Kurihara's recorded and performed with Damon & Naomi, Boris, and Ghost for so long now that it's difficult to fathom what the groups might sound like without him, while his solo debut, Sunset Notes, released stateside in 2007 on Krukowski's 20/20/20 Records, revealed the depth of his impressionistic poeticism. With each passing project and stateside tour, Kurihara has gained more of the acclaim he so rightfully deserves. Last year director Jim Jarmusch spotlighted the guitarist's 2007 collaboration with Boris on the soundtrack to The Limits of Control.

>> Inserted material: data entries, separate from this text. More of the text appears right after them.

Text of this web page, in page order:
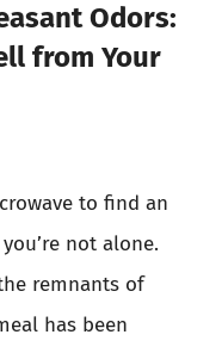
Odors:
from Your
to find an
not alone.
remnants of
has been
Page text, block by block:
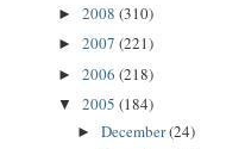
► 2008 (310)
► 2007 (221)
► 2006 (218)
▼ 2005 (184)
► December(24)
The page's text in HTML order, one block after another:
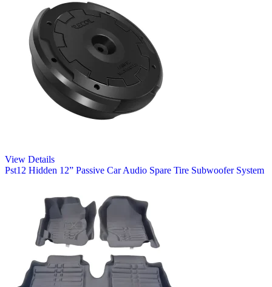
View Details
Pst12 Hidden 12” Passive Car Audio Spare Tire Subwoofer System
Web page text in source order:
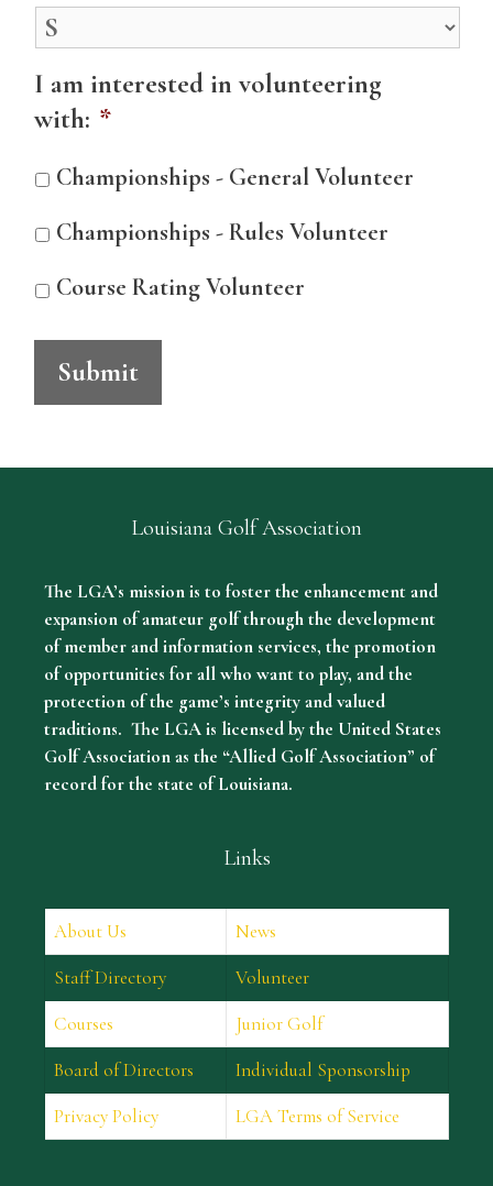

"Boris is a band that I truly love, and when they play with Michio Kurihara that could possibly be my favorite rock band on the planet," enthuses Jarmusch over the phone. "There's something really interesting in their embracing of so many forms of music, from so-called avant-rock to metal and punk rock. They play like jazz musicians in that they're listening and reacting to what they're building. It's so transporting, like landscapes they take you through.

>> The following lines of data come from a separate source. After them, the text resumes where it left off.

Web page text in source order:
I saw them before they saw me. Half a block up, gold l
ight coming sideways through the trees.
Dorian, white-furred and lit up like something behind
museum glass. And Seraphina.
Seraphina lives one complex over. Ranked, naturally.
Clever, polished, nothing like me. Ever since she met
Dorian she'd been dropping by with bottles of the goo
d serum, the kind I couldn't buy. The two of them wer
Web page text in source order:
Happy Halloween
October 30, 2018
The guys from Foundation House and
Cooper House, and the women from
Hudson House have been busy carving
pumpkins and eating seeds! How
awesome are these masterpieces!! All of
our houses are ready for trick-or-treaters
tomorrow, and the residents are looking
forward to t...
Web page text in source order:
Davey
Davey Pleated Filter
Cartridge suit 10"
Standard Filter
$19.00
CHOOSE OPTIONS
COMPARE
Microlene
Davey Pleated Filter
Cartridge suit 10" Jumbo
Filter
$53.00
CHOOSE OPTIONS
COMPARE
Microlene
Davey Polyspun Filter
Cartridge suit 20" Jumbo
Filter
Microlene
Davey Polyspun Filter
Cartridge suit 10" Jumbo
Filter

"Michio really does add a whole other layer to their sound," continues the filmmaker, whose cinematic experiments in tone, tempo, and genre parallel those of Kurihara. "He's somebody that has a beautiful balance of being a virtuoso on his instrument but is never jerking off with the thing. He's always finding the place he fits in. He's obviously enamored with feedback and noise in a very beautiful way, but yet he's very lyrical at the same time."

Back upstairs at Mohawk, the 2007 stalemate continues. Krukowski eventually wanders through the staring game, casually taking up my printed questions. Leaning over Kurihara's right shoulder, he translates a query about Sunset Notes, just enough for a spark of recognition to flash across the guitarist's eyes. His response follows in staggered syllables, each word compounding the weight of what came before it.

"Nature. Each season a different mood. Each song a mixture of science and feeling.

"Each listener their own vision ... interpretation ... experience."


Boris, with Michio Kurihara, levels Mohawk Wednesday, July 28.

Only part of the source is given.